▸ Data to use:
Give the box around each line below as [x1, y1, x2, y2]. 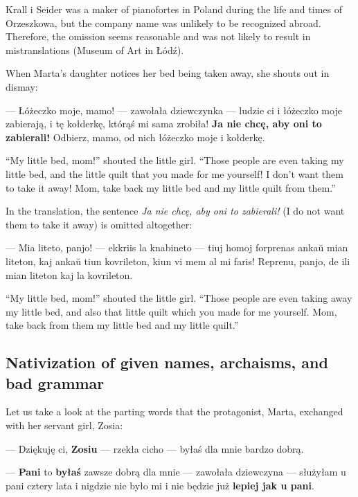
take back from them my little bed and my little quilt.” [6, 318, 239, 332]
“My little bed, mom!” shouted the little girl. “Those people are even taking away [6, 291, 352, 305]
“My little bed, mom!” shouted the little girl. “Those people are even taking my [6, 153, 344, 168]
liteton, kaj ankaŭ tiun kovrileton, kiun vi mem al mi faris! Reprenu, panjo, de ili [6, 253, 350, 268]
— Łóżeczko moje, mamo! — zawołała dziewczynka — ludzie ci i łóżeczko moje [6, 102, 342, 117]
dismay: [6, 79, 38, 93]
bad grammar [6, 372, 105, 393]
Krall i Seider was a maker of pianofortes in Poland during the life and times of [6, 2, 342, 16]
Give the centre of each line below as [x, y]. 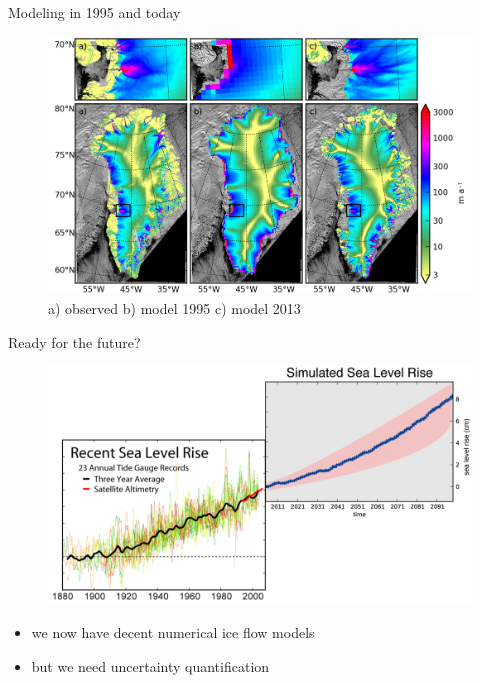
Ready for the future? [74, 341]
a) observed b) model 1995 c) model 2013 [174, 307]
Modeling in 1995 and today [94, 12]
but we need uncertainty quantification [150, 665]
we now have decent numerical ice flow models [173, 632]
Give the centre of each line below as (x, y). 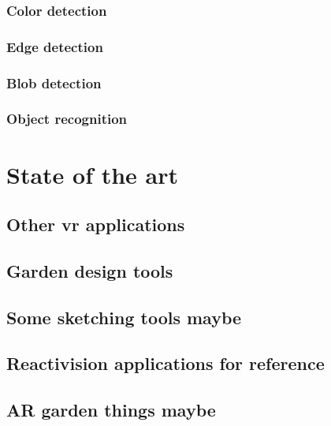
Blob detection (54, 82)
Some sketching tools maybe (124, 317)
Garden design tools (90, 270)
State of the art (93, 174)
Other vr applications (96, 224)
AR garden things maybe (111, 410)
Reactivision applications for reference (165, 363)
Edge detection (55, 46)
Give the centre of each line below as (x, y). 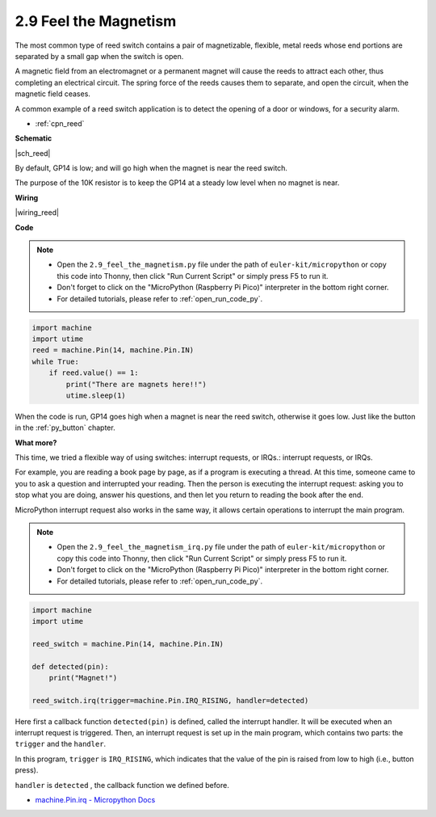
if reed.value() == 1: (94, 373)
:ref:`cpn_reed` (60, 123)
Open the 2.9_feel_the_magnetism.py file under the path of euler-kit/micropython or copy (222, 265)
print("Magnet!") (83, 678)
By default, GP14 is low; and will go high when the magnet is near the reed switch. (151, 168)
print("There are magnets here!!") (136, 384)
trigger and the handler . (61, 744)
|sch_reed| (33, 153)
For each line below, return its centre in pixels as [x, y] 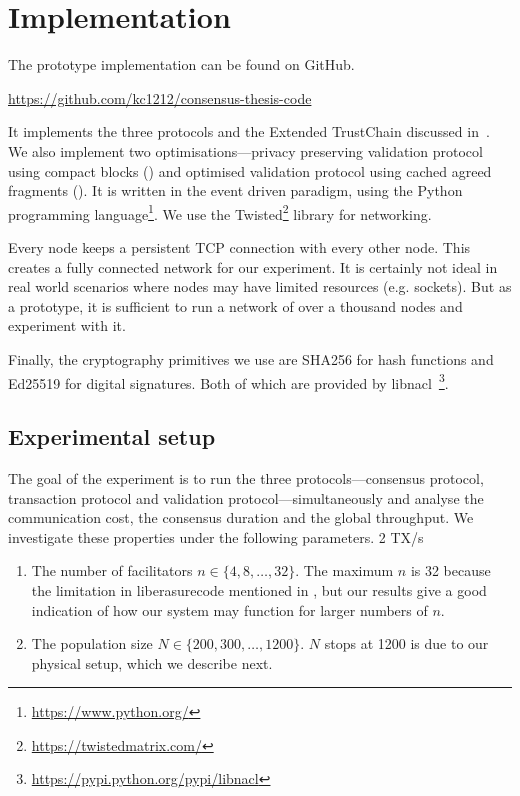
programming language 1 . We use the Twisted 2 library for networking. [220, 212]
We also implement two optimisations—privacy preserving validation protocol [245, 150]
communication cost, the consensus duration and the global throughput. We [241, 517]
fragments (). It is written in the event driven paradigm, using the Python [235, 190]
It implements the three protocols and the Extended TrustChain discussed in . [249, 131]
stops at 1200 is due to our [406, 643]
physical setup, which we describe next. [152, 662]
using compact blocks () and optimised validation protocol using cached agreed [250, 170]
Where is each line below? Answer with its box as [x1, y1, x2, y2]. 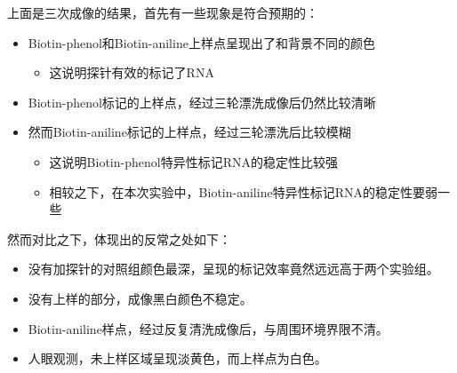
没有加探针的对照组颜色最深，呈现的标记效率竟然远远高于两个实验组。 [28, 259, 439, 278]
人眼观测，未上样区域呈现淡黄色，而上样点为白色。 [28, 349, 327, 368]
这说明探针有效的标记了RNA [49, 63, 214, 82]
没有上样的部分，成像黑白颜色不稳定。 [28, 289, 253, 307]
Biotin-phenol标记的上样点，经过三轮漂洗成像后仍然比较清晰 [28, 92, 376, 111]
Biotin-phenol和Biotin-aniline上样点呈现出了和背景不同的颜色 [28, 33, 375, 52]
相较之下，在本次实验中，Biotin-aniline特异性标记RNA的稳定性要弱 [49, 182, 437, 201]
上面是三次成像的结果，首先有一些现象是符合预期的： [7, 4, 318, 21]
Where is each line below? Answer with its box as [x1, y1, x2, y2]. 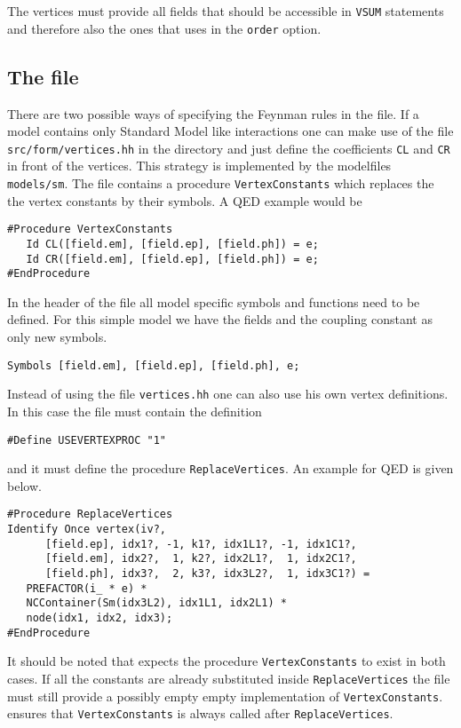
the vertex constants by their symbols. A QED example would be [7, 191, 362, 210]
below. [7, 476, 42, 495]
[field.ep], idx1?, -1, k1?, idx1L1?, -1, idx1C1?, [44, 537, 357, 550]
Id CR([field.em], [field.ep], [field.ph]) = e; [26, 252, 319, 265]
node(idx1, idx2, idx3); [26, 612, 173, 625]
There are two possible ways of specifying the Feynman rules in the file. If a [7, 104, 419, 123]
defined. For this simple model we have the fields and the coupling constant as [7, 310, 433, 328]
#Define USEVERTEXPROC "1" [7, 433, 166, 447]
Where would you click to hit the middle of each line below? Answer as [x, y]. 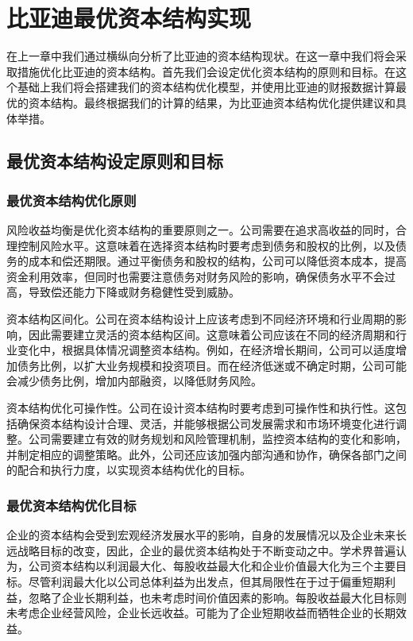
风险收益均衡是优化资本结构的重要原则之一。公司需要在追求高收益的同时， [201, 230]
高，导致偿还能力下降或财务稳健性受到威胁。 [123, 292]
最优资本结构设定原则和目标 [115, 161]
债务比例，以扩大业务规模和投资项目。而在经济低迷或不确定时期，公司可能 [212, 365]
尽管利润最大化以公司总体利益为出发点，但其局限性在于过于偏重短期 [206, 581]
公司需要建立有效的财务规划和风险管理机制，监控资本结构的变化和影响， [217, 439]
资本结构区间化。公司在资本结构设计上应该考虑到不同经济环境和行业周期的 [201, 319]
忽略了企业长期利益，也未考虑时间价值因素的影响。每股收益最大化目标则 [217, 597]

▸ Work request:
Every record above should be written out again exactly; the pictures stay out of the copy.

▸ Answer to this problem:
Give the box around each line below as [x1, y1, x2, y2]. 
take back from them my little bed and my little quilt.” [6, 318, 239, 332]
“My little bed, mom!” shouted the little girl. “Those people are even taking away [6, 291, 352, 305]
“My little bed, mom!” shouted the little girl. “Those people are even taking my [6, 153, 344, 168]
liteton, kaj ankaŭ tiun kovrileton, kiun vi mem al mi faris! Reprenu, panjo, de ili [6, 253, 350, 268]
— Łóżeczko moje, mamo! — zawołała dziewczynka — ludzie ci i łóżeczko moje [6, 102, 342, 117]
dismay: [6, 79, 38, 93]
bad grammar [6, 372, 105, 393]
Krall i Seider was a maker of pianofortes in Poland during the life and times of [6, 2, 342, 16]
Give the centre of each line below as [x, y]. 
Ready for the future? [74, 341]
a) observed b) model 1995 c) model 2013 [174, 307]
Modeling in 1995 and today [94, 12]
but we need uncertainty quantification [150, 665]
we now have decent numerical ice flow models [173, 632]
Give the centre of each line below as (x, y). 
Blob detection (54, 82)
Some sketching tools maybe (124, 317)
Garden design tools (90, 270)
State of the art (93, 174)
Other vr applications (96, 224)
AR garden things maybe (111, 410)
Reactivision applications for reference (165, 363)
Edge detection (55, 46)
Give the centre of each line below as (x, y). 
if reed.value() == 1: (94, 373)
:ref:`cpn_reed` (60, 123)
Open the 2.9_feel_the_magnetism.py file under the path of euler-kit/micropython or copy (222, 265)
print("Magnet!") (83, 678)
By default, GP14 is low; and will go high when the magnet is near the reed switch. (151, 168)
print("There are magnets here!!") (136, 384)
trigger and the handler . (61, 744)
|sch_reed| (33, 153)
For each line below, return its centre in pixels as [x, y] 
programming language 1 . We use the Twisted 2 library for networking. [220, 212]
We also implement two optimisations—privacy preserving validation protocol [245, 150]
communication cost, the consensus duration and the global throughput. We [241, 517]
fragments (). It is written in the event driven paradigm, using the Python [235, 190]
It implements the three protocols and the Extended TrustChain discussed in . [249, 131]
stops at 1200 is due to our [406, 643]
physical setup, which we describe next. [152, 662]
using compact blocks () and optimised validation protocol using cached agreed [250, 170]
Where is each line below? Answer with its box as [x1, y1, x2, y2]. 
没有加探针的对照组颜色最深，呈现的标记效率竟然远远高于两个实验组。 [28, 259, 439, 278]
人眼观测，未上样区域呈现淡黄色，而上样点为白色。 [28, 349, 327, 368]
这说明探针有效的标记了RNA [49, 63, 214, 82]
没有上样的部分，成像黑白颜色不稳定。 [28, 289, 253, 307]
Biotin-phenol标记的上样点，经过三轮漂洗成像后仍然比较清晰 [28, 92, 376, 111]
Biotin-phenol和Biotin-aniline上样点呈现出了和背景不同的颜色 [28, 33, 375, 52]
相较之下，在本次实验中，Biotin-aniline特异性标记RNA的稳定性要弱 [49, 182, 437, 201]
上面是三次成像的结果，首先有一些现象是符合预期的： [7, 4, 318, 21]
Where is each line below? Answer with its box as [x1, y1, x2, y2]. 
the vertex constants by their symbols. A QED example would be [7, 191, 362, 210]
below. [7, 476, 42, 495]
[field.ep], idx1?, -1, k1?, idx1L1?, -1, idx1C1?, [44, 537, 357, 550]
Id CR([field.em], [field.ep], [field.ph]) = e; [26, 252, 319, 265]
node(idx1, idx2, idx3); [26, 612, 173, 625]
There are two possible ways of specifying the Feynman rules in the file. If a [7, 104, 419, 123]
defined. For this simple model we have the fields and the coupling constant as [7, 310, 433, 328]
#Define USEVERTEXPROC "1" [7, 433, 166, 447]
Where would you click to hit the middle of each line below? Answer as [x, y]. 
风险收益均衡是优化资本结构的重要原则之一。公司需要在追求高收益的同时， [201, 230]
高，导致偿还能力下降或财务稳健性受到威胁。 [123, 292]
最优资本结构设定原则和目标 [115, 161]
债务比例，以扩大业务规模和投资项目。而在经济低迷或不确定时期，公司可能 [212, 365]
尽管利润最大化以公司总体利益为出发点，但其局限性在于过于偏重短期 [206, 581]
公司需要建立有效的财务规划和风险管理机制，监控资本结构的变化和影响， [217, 439]
资本结构区间化。公司在资本结构设计上应该考虑到不同经济环境和行业周期的 [201, 319]
忽略了企业长期利益，也未考虑时间价值因素的影响。每股收益最大化目标则 [217, 597]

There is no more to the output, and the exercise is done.